### [Source material]
----

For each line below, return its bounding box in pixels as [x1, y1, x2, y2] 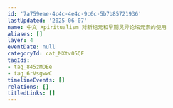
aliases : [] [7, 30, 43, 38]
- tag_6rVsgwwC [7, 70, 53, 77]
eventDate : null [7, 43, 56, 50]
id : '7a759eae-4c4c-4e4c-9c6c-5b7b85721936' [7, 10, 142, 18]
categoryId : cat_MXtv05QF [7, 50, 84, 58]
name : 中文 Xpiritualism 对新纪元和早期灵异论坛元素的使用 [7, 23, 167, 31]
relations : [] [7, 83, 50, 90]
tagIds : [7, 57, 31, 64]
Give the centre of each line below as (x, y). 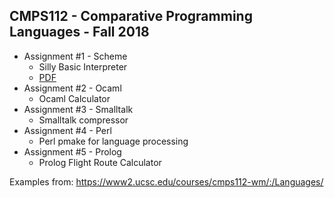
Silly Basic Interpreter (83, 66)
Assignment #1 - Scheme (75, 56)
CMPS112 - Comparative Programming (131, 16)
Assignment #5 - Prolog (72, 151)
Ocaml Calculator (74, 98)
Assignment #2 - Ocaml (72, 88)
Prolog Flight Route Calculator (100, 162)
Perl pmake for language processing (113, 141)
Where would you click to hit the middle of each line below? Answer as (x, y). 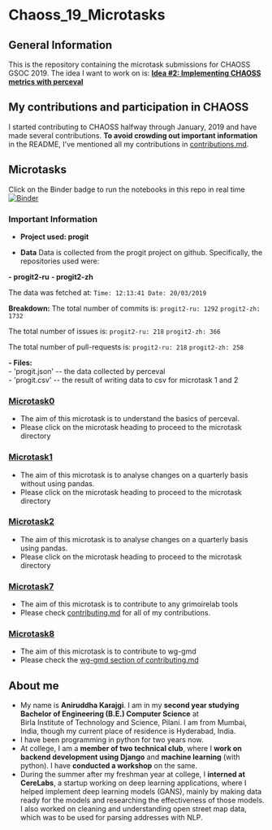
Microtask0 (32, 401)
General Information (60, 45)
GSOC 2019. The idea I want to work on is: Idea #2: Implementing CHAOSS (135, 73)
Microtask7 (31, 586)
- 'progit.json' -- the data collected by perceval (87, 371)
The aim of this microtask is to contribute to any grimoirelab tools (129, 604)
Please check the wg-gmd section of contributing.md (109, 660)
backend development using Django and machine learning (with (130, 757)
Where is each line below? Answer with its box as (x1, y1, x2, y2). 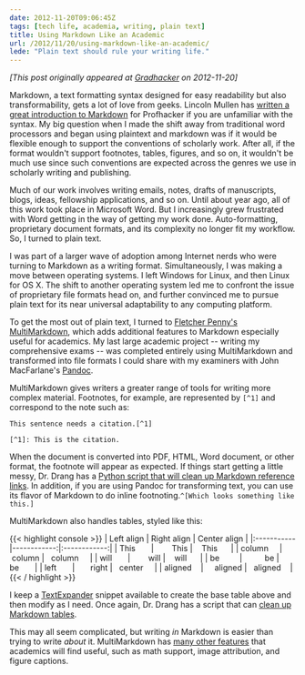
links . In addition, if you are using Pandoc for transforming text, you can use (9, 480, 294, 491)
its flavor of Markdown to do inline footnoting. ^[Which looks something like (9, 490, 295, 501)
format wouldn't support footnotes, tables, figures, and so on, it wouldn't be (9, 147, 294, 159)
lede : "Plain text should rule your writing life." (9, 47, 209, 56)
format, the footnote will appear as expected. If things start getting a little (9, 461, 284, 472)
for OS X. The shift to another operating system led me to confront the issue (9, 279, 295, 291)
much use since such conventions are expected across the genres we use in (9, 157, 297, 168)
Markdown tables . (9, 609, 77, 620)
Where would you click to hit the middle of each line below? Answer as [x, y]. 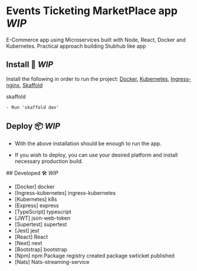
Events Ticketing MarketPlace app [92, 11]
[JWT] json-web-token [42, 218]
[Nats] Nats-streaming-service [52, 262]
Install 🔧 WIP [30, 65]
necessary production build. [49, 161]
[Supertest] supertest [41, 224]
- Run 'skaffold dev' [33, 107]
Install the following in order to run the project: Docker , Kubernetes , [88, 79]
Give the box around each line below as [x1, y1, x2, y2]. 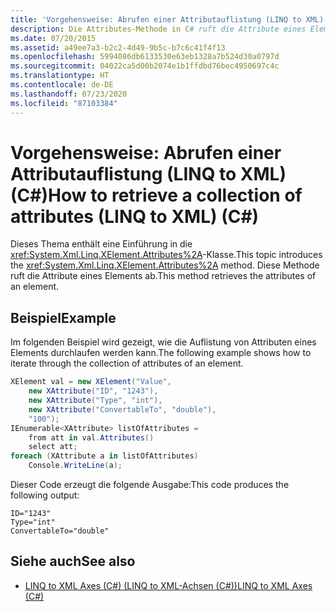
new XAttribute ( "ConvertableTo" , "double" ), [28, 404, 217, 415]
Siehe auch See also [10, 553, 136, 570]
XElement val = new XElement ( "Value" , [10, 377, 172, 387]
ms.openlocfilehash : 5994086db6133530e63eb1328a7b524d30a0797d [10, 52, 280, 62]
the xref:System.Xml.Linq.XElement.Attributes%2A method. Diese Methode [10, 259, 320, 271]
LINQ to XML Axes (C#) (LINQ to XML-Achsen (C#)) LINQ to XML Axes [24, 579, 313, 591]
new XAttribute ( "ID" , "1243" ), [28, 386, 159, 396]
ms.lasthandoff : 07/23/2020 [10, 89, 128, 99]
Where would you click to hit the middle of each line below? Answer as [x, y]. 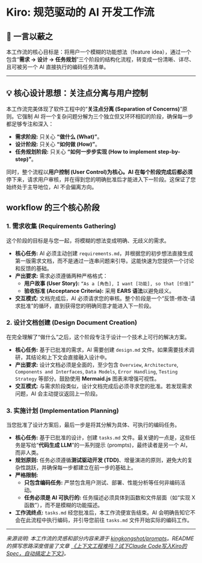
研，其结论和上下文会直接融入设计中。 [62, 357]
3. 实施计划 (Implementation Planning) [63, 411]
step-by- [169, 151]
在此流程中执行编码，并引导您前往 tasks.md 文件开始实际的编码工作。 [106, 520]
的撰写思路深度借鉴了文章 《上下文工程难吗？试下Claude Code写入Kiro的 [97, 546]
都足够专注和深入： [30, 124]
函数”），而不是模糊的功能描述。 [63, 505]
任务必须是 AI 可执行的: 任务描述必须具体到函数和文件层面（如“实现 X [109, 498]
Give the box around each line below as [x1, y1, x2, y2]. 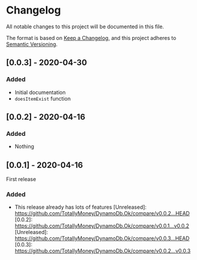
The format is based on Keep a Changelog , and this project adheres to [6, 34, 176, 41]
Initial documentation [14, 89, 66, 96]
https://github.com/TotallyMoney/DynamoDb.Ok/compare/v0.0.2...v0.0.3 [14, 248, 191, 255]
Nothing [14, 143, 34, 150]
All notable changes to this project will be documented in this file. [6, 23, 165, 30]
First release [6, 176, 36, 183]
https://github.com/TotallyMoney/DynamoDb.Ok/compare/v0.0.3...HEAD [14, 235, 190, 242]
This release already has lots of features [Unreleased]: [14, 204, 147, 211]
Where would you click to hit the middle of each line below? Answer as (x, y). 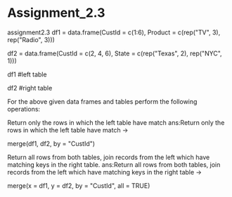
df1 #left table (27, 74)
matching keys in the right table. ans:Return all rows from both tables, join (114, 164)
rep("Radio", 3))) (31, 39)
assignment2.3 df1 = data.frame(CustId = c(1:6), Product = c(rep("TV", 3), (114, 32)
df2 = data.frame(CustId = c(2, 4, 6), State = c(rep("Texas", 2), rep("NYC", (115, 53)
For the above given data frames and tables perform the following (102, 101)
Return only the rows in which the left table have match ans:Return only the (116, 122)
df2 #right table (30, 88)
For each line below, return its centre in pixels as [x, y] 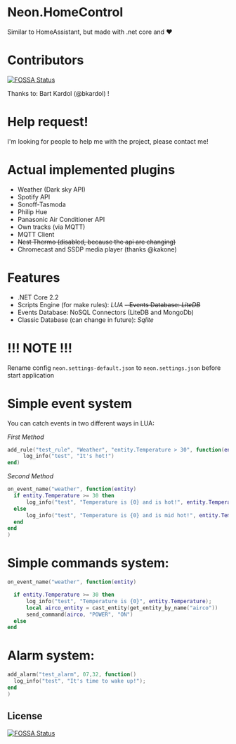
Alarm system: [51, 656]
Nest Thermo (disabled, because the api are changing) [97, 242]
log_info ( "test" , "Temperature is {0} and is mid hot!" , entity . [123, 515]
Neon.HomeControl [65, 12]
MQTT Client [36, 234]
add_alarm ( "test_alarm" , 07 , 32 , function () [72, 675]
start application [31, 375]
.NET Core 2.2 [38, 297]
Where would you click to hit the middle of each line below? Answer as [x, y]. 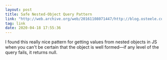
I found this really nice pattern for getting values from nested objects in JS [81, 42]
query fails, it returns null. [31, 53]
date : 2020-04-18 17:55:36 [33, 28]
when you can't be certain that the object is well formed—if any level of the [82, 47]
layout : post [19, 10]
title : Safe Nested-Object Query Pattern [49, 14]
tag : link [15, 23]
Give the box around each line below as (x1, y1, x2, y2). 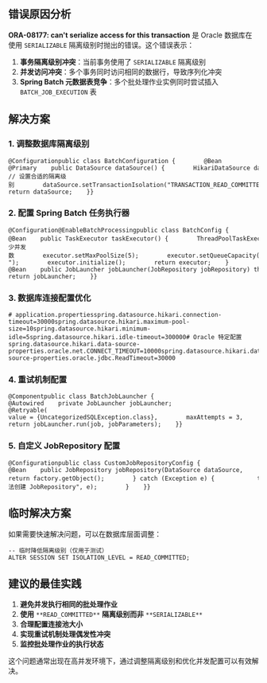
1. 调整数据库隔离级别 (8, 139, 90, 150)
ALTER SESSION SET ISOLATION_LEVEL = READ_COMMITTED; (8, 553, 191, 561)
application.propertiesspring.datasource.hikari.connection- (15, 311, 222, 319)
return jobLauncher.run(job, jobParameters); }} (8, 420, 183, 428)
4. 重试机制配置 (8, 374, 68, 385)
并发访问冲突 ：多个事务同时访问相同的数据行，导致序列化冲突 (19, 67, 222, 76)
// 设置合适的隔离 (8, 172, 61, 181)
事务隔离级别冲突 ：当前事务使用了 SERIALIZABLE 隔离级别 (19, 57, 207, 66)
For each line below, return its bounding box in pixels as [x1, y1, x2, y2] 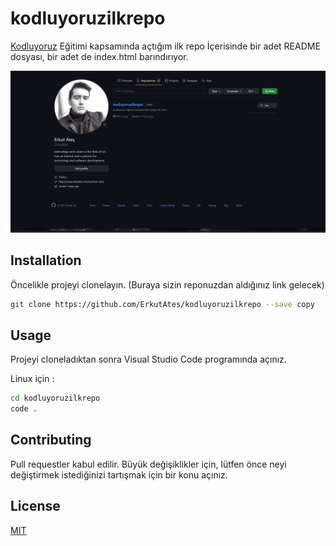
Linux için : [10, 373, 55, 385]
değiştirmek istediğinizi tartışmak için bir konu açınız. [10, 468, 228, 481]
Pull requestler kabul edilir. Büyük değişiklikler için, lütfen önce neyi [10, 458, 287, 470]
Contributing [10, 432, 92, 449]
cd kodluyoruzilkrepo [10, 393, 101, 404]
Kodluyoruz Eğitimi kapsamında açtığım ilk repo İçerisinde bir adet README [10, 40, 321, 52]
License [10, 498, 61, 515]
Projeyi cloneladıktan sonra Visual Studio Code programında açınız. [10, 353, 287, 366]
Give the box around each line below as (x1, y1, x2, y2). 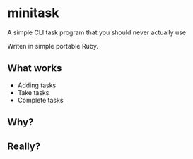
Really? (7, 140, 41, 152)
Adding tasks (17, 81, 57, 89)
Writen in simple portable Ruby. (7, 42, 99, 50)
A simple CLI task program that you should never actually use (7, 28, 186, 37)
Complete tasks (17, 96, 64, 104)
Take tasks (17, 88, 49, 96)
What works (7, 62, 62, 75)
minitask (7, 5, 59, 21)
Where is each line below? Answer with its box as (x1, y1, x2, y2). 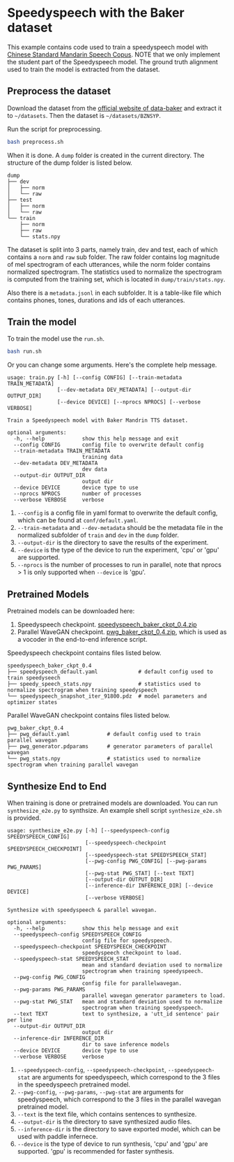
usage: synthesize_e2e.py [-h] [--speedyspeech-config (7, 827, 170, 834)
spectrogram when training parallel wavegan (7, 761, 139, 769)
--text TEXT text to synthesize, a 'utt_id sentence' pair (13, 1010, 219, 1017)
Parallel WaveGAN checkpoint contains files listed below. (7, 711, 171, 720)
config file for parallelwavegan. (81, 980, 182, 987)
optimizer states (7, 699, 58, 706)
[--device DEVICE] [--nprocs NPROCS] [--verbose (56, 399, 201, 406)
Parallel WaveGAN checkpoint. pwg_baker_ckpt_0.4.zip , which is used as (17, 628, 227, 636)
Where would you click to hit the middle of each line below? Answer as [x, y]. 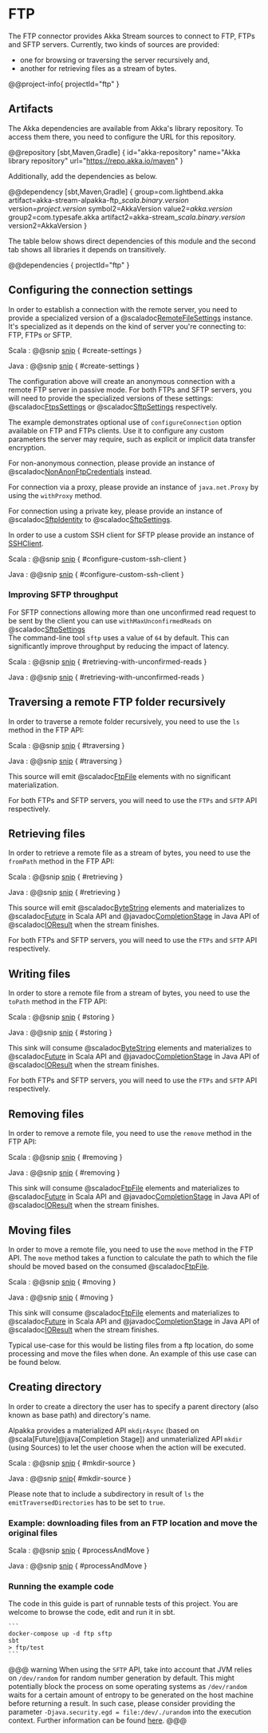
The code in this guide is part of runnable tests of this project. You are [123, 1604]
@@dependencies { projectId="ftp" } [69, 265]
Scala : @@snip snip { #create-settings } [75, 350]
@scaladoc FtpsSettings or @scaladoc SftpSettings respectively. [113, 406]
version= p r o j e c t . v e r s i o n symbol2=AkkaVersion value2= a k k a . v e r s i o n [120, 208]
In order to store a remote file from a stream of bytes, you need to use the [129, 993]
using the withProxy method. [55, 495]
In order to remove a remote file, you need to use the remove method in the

----

### [Description of the task]
All lines above between the line that contains "[--device DEVICE] [--nprocs" and the last line of the entries, both included, must be transcribed exactly. No pictures are to appear.

### [Response]
[--device DEVICE] [--nprocs NPROCS] [--verbose (56, 399, 201, 406)
Parallel WaveGAN checkpoint. pwg_baker_ckpt_0.4.zip , which is used as (17, 628, 227, 636)
Where would you click to hit the middle of each line below? Answer as [x, y]. 
The code in this guide is part of runnable tests of this project. You are [123, 1604]
@@dependencies { projectId="ftp" } [69, 265]
Scala : @@snip snip { #create-settings } [75, 350]
@scaladoc FtpsSettings or @scaladoc SftpSettings respectively. [113, 406]
version= p r o j e c t . v e r s i o n symbol2=AkkaVersion value2= a k k a . v e r s i o n [120, 208]
In order to store a remote file from a stream of bytes, you need to use the [129, 993]
using the withProxy method. [55, 495]
In order to remove a remote file, you need to use the remove method in the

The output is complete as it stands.